▶ Work request
In the listing below, find each line with the string "ceiling" and report it.

"""

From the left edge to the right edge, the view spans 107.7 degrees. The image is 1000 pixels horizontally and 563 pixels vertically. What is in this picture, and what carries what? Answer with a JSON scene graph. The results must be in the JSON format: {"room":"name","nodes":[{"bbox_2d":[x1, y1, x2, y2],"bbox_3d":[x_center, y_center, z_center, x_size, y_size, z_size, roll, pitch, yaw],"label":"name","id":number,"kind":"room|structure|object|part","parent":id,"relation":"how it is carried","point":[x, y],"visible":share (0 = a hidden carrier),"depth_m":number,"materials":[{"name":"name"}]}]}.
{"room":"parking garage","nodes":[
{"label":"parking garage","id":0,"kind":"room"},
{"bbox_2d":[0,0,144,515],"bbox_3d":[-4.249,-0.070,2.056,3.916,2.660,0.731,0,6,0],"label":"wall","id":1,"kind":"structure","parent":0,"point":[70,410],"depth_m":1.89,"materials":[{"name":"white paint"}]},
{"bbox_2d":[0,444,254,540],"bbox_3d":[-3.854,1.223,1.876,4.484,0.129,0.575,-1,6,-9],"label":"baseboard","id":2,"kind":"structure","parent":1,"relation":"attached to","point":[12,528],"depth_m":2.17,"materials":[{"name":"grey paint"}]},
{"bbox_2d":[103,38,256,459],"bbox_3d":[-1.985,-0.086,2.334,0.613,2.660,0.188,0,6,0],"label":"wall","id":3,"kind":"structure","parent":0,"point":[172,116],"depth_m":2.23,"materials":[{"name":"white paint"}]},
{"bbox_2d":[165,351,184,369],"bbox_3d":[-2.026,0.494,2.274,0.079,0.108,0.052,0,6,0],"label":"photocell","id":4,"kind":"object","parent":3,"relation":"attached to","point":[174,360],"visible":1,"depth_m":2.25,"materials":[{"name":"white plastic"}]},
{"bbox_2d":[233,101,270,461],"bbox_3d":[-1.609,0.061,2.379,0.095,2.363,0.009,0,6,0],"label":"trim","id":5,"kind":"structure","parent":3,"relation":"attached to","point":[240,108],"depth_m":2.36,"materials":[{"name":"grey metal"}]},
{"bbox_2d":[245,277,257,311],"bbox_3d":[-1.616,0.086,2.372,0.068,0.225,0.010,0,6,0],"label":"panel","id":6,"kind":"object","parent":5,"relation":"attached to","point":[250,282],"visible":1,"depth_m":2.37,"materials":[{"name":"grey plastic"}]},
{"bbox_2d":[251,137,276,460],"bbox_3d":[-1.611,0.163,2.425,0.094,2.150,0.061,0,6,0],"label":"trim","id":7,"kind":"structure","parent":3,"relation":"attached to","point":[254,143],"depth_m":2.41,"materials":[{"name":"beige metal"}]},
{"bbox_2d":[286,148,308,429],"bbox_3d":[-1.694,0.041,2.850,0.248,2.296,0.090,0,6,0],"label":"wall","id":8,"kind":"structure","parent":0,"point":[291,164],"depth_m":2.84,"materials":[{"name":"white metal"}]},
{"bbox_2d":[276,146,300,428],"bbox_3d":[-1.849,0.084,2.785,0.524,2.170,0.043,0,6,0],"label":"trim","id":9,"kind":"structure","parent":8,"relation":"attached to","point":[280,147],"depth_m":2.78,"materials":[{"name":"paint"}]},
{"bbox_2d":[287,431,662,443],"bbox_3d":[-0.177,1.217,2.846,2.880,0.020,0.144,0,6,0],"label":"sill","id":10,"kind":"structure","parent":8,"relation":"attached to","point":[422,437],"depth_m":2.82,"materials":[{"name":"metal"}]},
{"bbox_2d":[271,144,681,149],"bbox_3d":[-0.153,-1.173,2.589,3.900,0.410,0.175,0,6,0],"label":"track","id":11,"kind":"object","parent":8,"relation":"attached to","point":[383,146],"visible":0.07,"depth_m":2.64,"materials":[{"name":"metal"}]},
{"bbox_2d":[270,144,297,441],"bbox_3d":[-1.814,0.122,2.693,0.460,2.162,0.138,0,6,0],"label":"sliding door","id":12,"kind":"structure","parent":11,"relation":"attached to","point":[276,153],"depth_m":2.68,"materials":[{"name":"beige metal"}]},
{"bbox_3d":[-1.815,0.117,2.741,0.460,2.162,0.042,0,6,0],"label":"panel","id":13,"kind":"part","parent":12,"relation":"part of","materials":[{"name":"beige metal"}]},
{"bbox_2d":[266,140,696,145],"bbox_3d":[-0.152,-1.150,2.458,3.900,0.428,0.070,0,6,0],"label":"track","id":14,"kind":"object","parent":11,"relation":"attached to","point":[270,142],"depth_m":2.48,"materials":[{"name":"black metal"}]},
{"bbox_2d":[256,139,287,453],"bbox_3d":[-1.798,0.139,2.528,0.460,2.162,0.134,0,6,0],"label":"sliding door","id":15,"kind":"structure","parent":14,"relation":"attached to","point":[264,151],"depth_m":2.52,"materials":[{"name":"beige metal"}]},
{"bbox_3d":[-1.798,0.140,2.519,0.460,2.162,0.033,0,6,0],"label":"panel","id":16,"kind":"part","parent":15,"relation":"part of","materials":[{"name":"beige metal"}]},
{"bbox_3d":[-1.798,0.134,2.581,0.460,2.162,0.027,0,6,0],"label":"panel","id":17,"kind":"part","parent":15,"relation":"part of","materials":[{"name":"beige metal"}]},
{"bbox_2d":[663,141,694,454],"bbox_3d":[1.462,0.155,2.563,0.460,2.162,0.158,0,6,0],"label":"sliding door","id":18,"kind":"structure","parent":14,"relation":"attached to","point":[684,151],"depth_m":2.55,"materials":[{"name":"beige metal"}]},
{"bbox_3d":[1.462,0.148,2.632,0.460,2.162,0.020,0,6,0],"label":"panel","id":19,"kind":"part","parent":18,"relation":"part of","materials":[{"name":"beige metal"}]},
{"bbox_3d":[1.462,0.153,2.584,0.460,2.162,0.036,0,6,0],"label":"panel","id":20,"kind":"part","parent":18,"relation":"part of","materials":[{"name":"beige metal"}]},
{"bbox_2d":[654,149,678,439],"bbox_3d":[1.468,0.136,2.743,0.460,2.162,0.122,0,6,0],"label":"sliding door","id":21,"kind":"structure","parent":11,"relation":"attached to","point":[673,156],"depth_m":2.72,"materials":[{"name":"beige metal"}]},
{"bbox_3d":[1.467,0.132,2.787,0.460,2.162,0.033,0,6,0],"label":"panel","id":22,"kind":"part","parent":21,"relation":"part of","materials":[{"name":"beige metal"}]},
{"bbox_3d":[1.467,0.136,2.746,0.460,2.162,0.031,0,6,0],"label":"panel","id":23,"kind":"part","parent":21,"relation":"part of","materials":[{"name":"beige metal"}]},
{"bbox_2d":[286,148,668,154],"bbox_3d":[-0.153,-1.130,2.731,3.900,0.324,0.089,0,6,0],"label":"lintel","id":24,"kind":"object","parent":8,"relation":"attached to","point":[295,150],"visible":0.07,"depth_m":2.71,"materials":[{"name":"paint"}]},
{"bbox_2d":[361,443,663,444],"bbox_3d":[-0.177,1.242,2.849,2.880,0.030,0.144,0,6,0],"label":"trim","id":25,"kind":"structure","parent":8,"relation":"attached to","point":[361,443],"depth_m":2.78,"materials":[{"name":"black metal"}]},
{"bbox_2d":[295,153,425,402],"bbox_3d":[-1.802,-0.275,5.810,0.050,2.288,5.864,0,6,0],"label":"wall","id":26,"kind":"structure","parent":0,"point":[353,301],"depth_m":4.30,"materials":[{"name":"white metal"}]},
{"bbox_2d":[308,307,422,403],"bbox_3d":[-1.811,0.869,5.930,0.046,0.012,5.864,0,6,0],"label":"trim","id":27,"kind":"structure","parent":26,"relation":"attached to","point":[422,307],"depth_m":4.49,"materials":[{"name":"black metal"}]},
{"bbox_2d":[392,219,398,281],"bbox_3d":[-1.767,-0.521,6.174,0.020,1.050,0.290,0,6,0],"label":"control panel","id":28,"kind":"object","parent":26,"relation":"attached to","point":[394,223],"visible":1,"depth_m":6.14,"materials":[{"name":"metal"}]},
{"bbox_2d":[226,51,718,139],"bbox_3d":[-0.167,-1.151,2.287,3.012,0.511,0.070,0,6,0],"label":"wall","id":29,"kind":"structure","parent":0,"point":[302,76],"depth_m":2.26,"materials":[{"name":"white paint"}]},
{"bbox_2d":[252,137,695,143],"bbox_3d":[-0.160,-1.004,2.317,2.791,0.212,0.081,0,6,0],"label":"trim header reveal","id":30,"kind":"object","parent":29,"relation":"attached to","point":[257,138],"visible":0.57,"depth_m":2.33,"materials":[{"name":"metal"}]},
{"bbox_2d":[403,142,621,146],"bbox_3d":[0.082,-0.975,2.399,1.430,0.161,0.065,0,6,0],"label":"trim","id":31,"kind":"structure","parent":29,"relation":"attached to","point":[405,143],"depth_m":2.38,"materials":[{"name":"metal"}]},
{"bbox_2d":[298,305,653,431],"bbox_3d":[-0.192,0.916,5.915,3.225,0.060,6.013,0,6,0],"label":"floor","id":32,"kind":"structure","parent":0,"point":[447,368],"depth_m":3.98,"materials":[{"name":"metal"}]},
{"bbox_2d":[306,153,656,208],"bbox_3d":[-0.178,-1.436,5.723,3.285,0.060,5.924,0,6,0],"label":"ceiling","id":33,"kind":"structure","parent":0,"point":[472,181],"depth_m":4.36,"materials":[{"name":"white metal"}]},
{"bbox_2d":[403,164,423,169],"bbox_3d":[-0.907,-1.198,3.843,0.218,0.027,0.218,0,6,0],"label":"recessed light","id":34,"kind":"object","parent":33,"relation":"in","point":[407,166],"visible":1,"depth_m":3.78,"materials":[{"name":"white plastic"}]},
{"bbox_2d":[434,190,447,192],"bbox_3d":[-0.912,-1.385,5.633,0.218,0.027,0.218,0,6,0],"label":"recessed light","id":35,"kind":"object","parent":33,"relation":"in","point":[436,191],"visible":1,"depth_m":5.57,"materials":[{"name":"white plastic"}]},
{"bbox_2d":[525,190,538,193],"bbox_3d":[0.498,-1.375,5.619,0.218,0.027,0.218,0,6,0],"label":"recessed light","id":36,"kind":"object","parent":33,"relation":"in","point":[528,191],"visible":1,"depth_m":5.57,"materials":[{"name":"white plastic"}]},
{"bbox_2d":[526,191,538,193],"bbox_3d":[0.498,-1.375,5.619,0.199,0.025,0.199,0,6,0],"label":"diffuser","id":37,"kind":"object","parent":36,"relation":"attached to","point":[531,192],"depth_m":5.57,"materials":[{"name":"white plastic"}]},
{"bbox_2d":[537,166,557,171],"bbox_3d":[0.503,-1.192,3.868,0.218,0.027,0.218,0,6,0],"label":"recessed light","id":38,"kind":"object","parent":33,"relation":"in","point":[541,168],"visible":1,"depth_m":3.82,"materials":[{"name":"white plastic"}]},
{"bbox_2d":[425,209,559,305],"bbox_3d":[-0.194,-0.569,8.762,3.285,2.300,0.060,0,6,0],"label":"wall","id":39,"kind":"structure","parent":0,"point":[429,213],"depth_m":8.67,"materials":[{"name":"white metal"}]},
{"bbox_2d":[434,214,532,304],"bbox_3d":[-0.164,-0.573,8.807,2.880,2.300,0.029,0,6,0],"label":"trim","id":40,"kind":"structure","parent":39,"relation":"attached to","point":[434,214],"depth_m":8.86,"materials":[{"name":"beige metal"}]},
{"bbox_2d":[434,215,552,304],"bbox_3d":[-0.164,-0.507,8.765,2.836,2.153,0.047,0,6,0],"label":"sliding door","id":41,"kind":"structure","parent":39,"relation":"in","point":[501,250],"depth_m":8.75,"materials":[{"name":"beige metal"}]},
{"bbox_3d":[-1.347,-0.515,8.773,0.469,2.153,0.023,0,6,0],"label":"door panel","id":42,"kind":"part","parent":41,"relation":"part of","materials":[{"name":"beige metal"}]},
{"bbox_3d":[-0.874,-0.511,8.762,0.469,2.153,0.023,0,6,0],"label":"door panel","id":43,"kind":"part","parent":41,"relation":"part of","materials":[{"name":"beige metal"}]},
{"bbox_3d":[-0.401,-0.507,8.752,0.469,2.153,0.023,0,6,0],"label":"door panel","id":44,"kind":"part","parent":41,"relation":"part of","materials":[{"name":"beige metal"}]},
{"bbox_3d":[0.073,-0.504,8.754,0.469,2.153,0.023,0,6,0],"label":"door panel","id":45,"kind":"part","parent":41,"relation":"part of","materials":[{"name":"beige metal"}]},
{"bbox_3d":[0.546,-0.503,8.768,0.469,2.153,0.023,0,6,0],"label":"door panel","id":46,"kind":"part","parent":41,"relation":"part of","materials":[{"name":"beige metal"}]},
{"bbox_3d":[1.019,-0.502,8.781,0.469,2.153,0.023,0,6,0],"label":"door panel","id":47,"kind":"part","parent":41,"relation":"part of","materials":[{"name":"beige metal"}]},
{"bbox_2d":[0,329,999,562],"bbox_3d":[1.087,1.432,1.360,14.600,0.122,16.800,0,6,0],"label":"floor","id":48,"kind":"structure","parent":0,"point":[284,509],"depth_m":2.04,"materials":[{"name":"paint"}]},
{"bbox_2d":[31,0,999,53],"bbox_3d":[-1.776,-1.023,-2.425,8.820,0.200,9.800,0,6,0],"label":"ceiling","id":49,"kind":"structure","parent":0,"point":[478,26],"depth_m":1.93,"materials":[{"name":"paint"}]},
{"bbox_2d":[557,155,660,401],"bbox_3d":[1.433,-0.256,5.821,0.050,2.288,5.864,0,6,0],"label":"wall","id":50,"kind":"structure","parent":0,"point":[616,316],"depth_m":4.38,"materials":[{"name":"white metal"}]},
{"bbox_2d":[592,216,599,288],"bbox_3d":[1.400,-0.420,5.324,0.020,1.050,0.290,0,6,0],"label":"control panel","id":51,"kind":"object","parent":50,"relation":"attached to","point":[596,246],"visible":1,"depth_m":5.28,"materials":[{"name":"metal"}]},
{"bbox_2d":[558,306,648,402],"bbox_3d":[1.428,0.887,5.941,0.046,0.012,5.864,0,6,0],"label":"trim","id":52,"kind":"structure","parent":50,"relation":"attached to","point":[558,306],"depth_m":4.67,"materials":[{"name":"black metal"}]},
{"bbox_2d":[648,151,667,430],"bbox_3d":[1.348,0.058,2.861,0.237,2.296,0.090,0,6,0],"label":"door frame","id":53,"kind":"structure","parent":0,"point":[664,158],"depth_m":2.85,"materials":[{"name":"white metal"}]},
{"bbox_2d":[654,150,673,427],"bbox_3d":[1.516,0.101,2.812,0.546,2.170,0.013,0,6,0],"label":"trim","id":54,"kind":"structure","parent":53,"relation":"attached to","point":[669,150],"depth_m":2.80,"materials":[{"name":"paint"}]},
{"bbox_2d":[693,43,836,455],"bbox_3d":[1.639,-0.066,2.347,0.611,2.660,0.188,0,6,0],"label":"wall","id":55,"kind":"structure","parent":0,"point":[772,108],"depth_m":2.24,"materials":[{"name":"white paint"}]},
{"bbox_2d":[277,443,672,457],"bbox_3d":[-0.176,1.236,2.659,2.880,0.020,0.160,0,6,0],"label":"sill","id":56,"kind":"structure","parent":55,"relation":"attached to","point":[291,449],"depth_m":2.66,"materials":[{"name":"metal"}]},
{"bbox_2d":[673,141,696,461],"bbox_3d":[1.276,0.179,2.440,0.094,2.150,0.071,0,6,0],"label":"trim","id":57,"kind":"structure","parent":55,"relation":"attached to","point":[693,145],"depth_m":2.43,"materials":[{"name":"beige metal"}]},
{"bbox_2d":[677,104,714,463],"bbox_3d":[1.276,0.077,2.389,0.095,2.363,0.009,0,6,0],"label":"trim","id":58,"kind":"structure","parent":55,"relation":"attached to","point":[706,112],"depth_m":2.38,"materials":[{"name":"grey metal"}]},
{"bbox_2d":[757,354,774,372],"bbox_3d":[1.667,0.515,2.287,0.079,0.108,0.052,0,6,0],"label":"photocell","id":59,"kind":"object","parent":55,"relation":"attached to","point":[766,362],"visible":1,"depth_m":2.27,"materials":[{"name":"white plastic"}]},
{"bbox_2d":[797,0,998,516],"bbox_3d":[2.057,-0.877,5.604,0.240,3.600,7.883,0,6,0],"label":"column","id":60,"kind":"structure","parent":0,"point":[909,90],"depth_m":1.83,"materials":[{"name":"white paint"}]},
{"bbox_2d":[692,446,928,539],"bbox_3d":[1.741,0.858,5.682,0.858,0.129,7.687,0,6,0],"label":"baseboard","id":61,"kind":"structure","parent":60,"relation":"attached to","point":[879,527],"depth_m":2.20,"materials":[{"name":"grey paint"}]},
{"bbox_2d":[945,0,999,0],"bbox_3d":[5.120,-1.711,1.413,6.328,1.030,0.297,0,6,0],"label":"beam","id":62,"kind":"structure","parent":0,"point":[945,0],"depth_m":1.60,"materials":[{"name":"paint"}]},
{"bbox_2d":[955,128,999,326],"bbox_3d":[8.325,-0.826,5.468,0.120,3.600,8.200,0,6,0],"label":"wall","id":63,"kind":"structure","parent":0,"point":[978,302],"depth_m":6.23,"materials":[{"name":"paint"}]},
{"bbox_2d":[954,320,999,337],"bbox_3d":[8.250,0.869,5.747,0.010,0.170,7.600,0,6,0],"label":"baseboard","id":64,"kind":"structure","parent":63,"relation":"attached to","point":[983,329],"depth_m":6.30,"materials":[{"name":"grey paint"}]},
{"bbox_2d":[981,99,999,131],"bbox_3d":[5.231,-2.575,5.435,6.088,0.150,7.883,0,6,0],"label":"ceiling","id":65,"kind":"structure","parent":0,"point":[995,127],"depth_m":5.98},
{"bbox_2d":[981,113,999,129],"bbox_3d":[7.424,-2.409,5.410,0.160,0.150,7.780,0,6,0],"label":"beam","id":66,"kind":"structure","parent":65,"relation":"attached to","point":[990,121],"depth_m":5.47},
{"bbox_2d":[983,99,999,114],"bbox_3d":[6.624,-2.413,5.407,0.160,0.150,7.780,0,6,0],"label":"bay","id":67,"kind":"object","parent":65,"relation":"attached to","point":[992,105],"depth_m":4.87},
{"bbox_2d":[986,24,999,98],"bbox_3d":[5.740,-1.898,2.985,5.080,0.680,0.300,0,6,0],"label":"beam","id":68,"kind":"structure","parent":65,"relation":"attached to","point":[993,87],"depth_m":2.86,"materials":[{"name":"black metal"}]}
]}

"""

▶ Solution below
{"bbox_2d":[306,153,656,208],"bbox_3d":[-0.178,-1.436,5.723,3.285,0.060,5.924,0,6,0],"label":"ceiling","id":33,"kind":"structure","parent":0,"point":[472,181],"depth_m":4.36,"materials":[{"name":"white metal"}]},
{"bbox_2d":[31,0,999,53],"bbox_3d":[-1.776,-1.023,-2.425,8.820,0.200,9.800,0,6,0],"label":"ceiling","id":49,"kind":"structure","parent":0,"point":[478,26],"depth_m":1.93,"materials":[{"name":"paint"}]},
{"bbox_2d":[981,99,999,131],"bbox_3d":[5.231,-2.575,5.435,6.088,0.150,7.883,0,6,0],"label":"ceiling","id":65,"kind":"structure","parent":0,"point":[995,127],"depth_m":5.98},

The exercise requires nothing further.